- _ASSIGNMENT_:
What lines in the data hold the string "under"? Show them.

- _DATASET_:
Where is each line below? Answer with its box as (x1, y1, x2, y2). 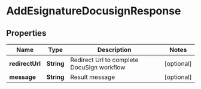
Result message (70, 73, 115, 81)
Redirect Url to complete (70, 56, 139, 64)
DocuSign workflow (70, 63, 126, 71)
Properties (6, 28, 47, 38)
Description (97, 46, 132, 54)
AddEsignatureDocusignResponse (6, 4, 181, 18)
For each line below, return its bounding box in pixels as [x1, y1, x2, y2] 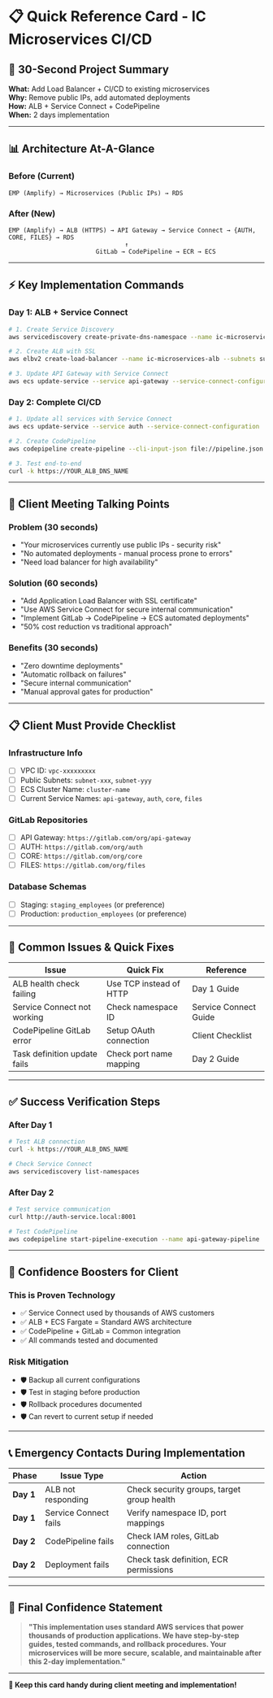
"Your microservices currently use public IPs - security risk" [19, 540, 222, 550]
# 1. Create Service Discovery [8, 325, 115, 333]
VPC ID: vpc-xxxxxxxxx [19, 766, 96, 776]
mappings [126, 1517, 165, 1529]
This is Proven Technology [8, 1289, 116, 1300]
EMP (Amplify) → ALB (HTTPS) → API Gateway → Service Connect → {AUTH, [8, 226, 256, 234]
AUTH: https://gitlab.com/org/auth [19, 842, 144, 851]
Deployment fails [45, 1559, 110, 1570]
==
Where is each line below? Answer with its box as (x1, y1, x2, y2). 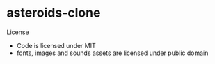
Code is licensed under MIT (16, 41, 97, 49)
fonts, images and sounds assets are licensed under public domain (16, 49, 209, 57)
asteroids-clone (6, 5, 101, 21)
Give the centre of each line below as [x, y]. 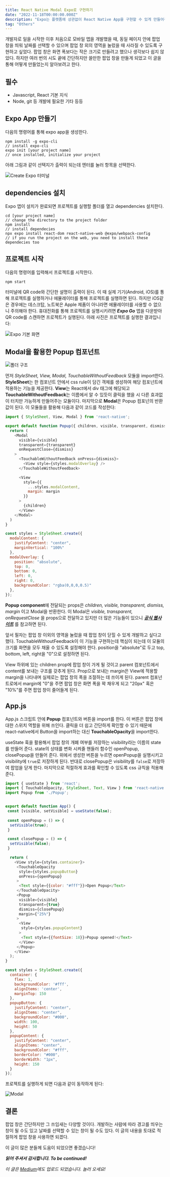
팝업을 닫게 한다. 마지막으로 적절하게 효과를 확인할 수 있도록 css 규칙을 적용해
---
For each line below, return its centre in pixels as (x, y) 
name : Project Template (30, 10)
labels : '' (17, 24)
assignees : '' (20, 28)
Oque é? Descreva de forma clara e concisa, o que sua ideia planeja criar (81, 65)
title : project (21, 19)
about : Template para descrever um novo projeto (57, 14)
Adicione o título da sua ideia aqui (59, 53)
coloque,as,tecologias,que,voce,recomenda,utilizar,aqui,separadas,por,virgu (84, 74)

- _ANSWER SPACE_:
Code is licensed under MIT (16, 41, 97, 49)
fonts, images and sounds assets are licensed under public domain (16, 49, 209, 57)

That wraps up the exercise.